In today's tight economic climate, school system administrators have found themselves perplexed by the unique financial challenges of special education, a field hamstrung by federal statutes, court rulings, and fraught politics that have left many districts disinclined to seek out more effective and efficient practices.

In his newly published Something Has Got to Change: Rethinking Special Education (a practical primer published by AEI's Future of American Education Project), Nathan Levenson, a former superintendent of public schools in Arlington, Massachusetts, offers practical solutions to tame out-of-control special education spending while serving special-needs students better.

Because of the excess of special education litigation done today, school districts are cautious in even considering costs when designing student special education plans. As a result, there has been a steady increase in special education spending along with remarkably little attention paid to effectiveness or efficiency. In this new paper, Levenson demonstrates that districts can improve in four key areas with:

  • better integration of special education with general education classrooms;
  • smarter deployment of support staff;
  • more sophisticated metrics to gauge effectiveness; and
  • more strategic management structures.

"Given the high stakes of doing better on this score, I am pleased that AEI's Future of American Education Project is able to offer the Levenson study," said AEI director of education policy studies Frederick M. Hess. "Levenson, the managing director of the District Management Council and a seasoned special education expert, draws on his years of experience as a superintendent and special education consultant to offer field-tested practices for shrinking out-of-control special education spending while improving student services."

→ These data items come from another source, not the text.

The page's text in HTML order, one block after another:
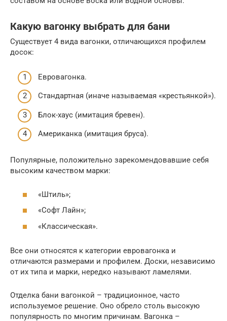
Какую вагонку выбрать для бани
Существует 4 вида вагонки, отличающихся профилем
досок:
Евровагонка.
Стандартная (иначе называемая «крестьянкой»).
Блок-хаус (имитация бревен).
Американка (имитация бруса).
Популярные, положительно зарекомендовавшие себя
высоким качеством марки:
«Штиль»;
«Софт Лайн»;
«Классическая».
Все они относятся к категории евровагонка и
отличаются размерами и профилем. Доски, независимо
от их типа и марки, нередко называют ламелями.
Отделка бани вагонкой – традиционное, часто
используемое решение. Оно обрело столь высокую
популярность по многим причинам. Вагонка –
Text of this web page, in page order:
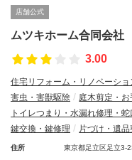
店舗公式
ムツキホーム合同会社
3.00
住宅リフォーム・リノベーショ
害虫・害獣駆除
庭木剪定・
トイレつまり・水漏れ修理・蛇
鍵交換・鍵修理
片づけ・遺品
住所 東京都足立区足立3-
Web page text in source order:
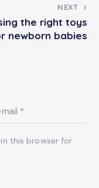
NEXT
the right toys
newborn babies
this browser for
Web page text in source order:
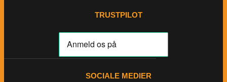
TRUSTPILOT
SOCIALE MEDIER
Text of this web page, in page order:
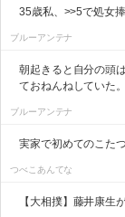
35歳私、>>5で処女
ブルーアンテナ
朝起きると自分の頭
ておねんねしていた。
ブルーアンテナ
実家で初めてのこた
つべこあんてな
【大相撲】藤井康生
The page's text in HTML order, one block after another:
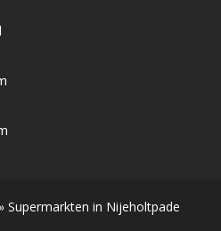
» Supermarkten in Nijeholtpade
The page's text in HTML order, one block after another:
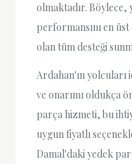
olmaktadır. Böylece,
performansını en
olan tüm desteği
Ardahan'ın yolcuları
ve onarımı oldukça
parça hizmeti, bu
uygun fiyatlı
Damal'daki yedek
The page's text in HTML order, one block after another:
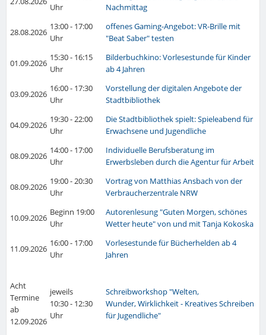
Uhr
Nachmittag
28.08.2026
13:00 - 17:00
Uhr
offenes Gaming-Angebot: VR-Brille mit
"Beat Saber" testen
01.09.2026
15:30 - 16:15
Uhr
Bilderbuchkino: Vorlesestunde für Kinder
ab 4 Jahren
03.09.2026
16:00 - 17:30
Uhr
Vorstellung der digitalen Angebote der
Stadtbibliothek
04.09.2026
19:30 - 22:00
Uhr
Die Stadtbibliothek spielt: Spieleabend für
Erwachsene und Jugendliche
08.09.2026
14:00 - 17:00
Uhr
Individuelle Berufsberatung im
Erwerbsleben durch die Agentur für Arbeit
08.09.2026
19:00 - 20:30
Uhr
Vortrag von Matthias Ansbach von der
Verbraucherzentrale NRW
10.09.2026
Beginn 19:00
Uhr
Autorenlesung "Guten Morgen, schönes
Wetter heute" von und mit Tanja Kokoska
11.09.2026
16:00 - 17:00
Uhr
Vorlesestunde für Bücherhelden ab 4
Jahren
Acht
Termine
ab
12.09.2026
jeweils
10:30 - 12:30
Uhr
Schreibworkshop "Welten,
Wunder, Wirklichkeit - Kreatives Schreiben
für Jugendliche"
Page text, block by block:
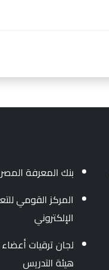
بنك المعرفة
المركز القومي
الإلكتروني
لجان ترقيات أعضاء
هيئة التدريس
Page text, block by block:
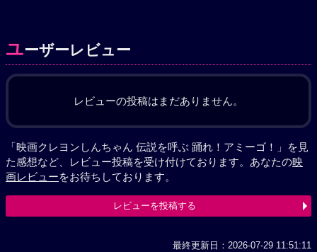
ユーザーレビュー
レビューの投稿はまだありません。
「映画クレヨンしんちゃん 伝説を呼ぶ 踊れ！アミーゴ！」を見
た感想など、レビュー投稿を受け付けております。あなたの映
画レビューをお待ちしております。
レビューを投稿する
最終更新日：2026-07-29 11:51:11
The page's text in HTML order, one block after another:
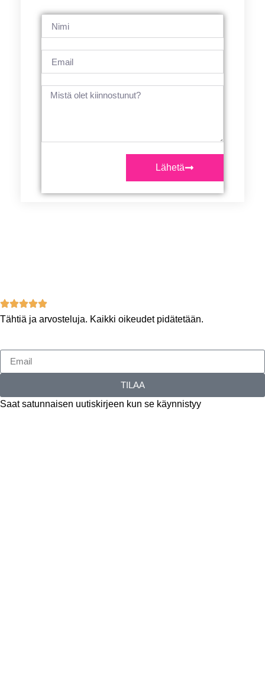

Nathan Levenson, who can be reached at nlevenson@dmcouncil.org, will be explaining his findings during a conference call on Tuesday, June 14, 2011, from 10:30 to 11:00 a.m. EST. To join the call, please contact Jesse Blumenthal at jesse.blumenthal@aei.org or 202.862.4871. For more information on AEI's Future of American Education Project, please visit www.aei.org/futureofeducation or contact Jenna Schuette at jenna.schuette@aei.org.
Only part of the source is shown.